The government argues that we must protect the privacy of tax evaders, but they are very quick to show the homes of people who have not been charged with any crime, to show them being led off in handcuffs, to detail evidence in the media before any trial has taken place.
In most instances, these raids have been sparked by information from the community rather than intelligence gathered by security agencies. One wonders if the community will continue to be willing to pass on concerns if their children are subjected to such harsh treatment and penalties. These actions are far more likely to build resentment rather than co-operation.
How could we do things differently?
Intervention should be constructive rather than punitive.

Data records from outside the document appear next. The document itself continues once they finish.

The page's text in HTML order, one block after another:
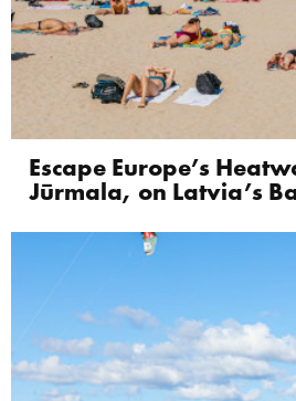
Escape Europe’s
Jūrmala, on Latvia’s
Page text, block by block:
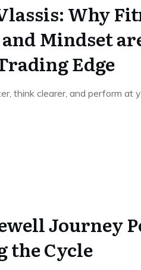
Why
Mindset
Edge
think clearer, and perform at
Journey
the Cycle
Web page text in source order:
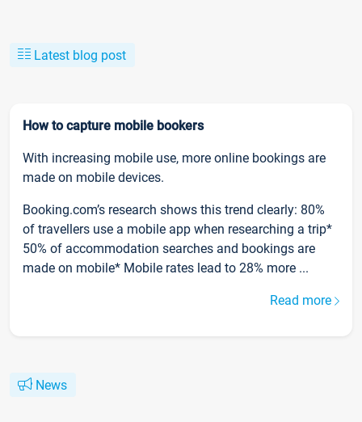
Latest blog post
How to capture mobile bookers
With increasing mobile use, more online bookings are
made on mobile devices.
Booking.com’s research shows this trend clearly: 80%
of travellers use a mobile app when researching a trip*
50% of accommodation searches and bookings are
made on mobile* Mobile rates lead to 28% more ...
Read more
News
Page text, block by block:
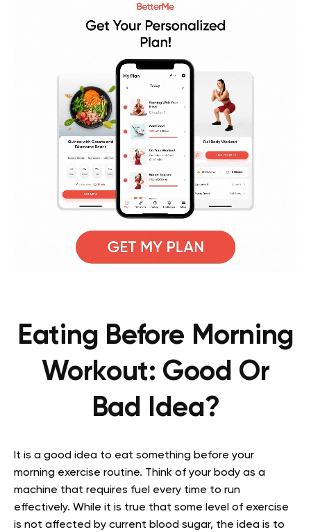
Eating Before Morning
Workout: Good Or
Bad Idea?
It is a good idea to eat something before your
morning exercise routine. Think of your body as a
machine that requires fuel every time to run
effectively. While it is true that some level of exercise
is not affected by current blood sugar, the idea is to
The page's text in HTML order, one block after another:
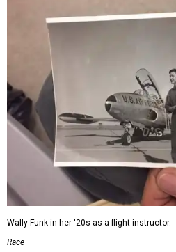
Wally Funk in her '20s as a flight instructor.
Race
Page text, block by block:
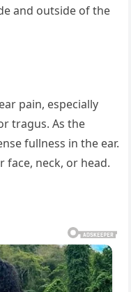
and outside of the
pain, especially
tragus. As the
fullness in the ear.
face, neck, or head.
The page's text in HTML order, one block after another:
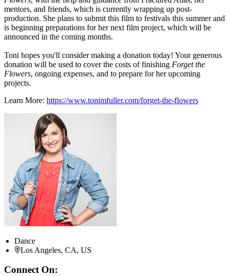
mentors, and friends, which is currently wrapping up post-
production. She plans to submit this film to festivals this summer and
is beginning preparations for her next film project, which will be
announced in the coming months.
Toni hopes you'll consider making a donation today! Your generous
donation will be used to cover the costs of finishing Forget the
Flowers, ongoing expenses, and to prepare for her upcoming
projects.
Learn More: https://www.tonimfuller.com/forget-the-flowers
Dance
Los Angeles, CA, US
Connect On:
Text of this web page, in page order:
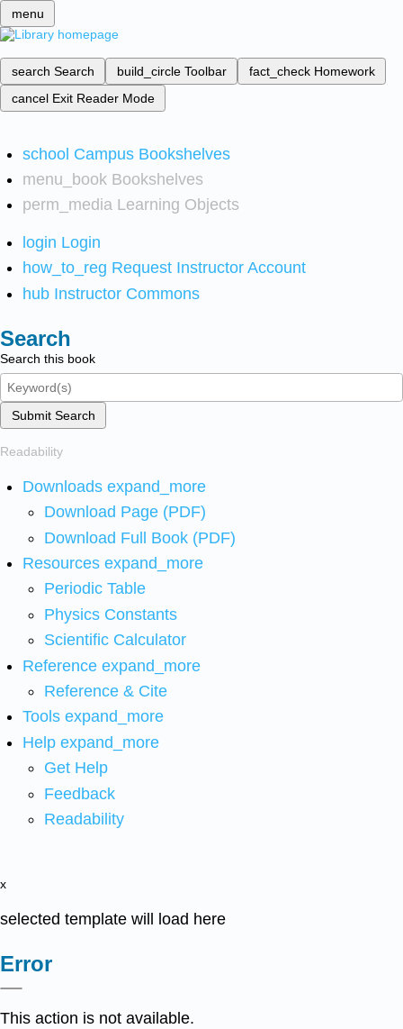
menu
search Search build_circle Toolbar fact_check Homework
cancel Exit Reader Mode
school Campus Bookshelves
menu_book Bookshelves
perm_media Learning Objects
login Login
how_to_reg Request Instructor Account
hub Instructor Commons
Search
Search this book
Submit Search
Readability
Downloads expand_more
Download Page (PDF)
Download Full Book (PDF)
Resources expand_more
Periodic Table
Physics Constants
Scientific Calculator
Reference expand_more
Reference & Cite
Tools expand_more
Help expand_more
Get Help
Feedback
Readability
x
selected template will load here
Error
This action is not available.
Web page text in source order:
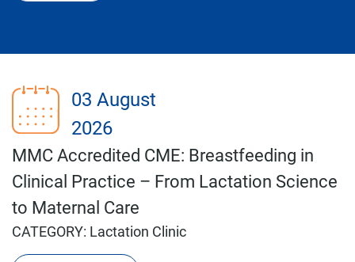
03 August
2026
MMC Accredited CME: Breastfeeding in
Clinical Practice – From Lactation Science
to Maternal Care
CATEGORY: Lactation Clinic
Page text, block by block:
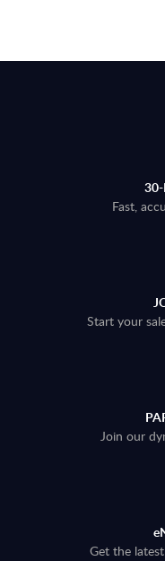
Fast,
Start your
Join our
Get the
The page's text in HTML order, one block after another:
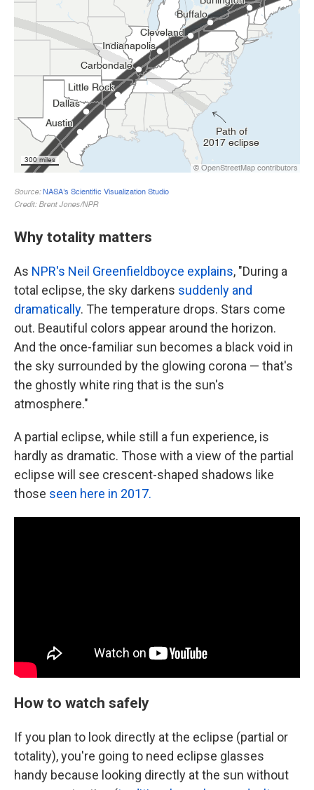
Why totality matters
As NPR's Neil Greenfieldboyce explains, "During a
total eclipse, the sky darkens suddenly and
dramatically. The temperature drops. Stars come
out. Beautiful colors appear around the horizon.
And the once-familiar sun becomes a black void in
the sky surrounded by the glowing corona — that's
the ghostly white ring that is the sun's
atmosphere."
A partial eclipse, while still a fun experience, is
hardly as dramatic. Those with a view of the partial
eclipse will see crescent-shaped shadows like
those seen here in 2017.
How to watch safely
If you plan to look directly at the eclipse (partial or
totality), you're going to need eclipse glasses
handy because looking directly at the sun without

If you become aware of teenagers posting inflammatory stuff on social media, or being contacted by people with possible bad intent, instead of being heavy-handed, why not get the family together with local Muslim leaders, psychologists and social workers, police trained in cultural awareness, mentors – a non-threatening support group who can try to help a young person through a vulnerable period.
We should listen to young people and learn about what they are looking for. Show them a way to a happier life, a different path. Help them know their own worth as a contributing member of our society with all of us working to make it a safe and tolerant place for our families to grow.
Rather than looking for solutions, the government is spending a fortune on how to spin its approach. The Department of Immigration and Border Protection and its agencies spend up to $9.2 million on communications staff salaries alone.
They have now hired a group called Talkforce Media and Communications Strategists to provide media training to its top executives. Talkforce trains clients to deal with “difficult media situations” and manage “controversial issues and close media scrutiny”. Its full-day workshops include mock television interviews that teach clients “how to take control of an interview, even when under pressure”.
“Talkforce Media and Communications Strategists can help you tailor and direct messages to your audience in order to be heard over all the competing noise that exists in this modern and technology-driven age.”
Managing the message has become on obsession. Whatever happened to telling the truth?
It comes back down to respect.
Do those who want to stop mosques being built and to ban halal certification of food want to impose their religious beliefs and dietary choices on us all? These people who live in irrational fear that Sharia law is about to be universally imposed cannot see they are trying to do the same thing. Security forces use fear and force to fight against those who use fear and force.
There must be a better way.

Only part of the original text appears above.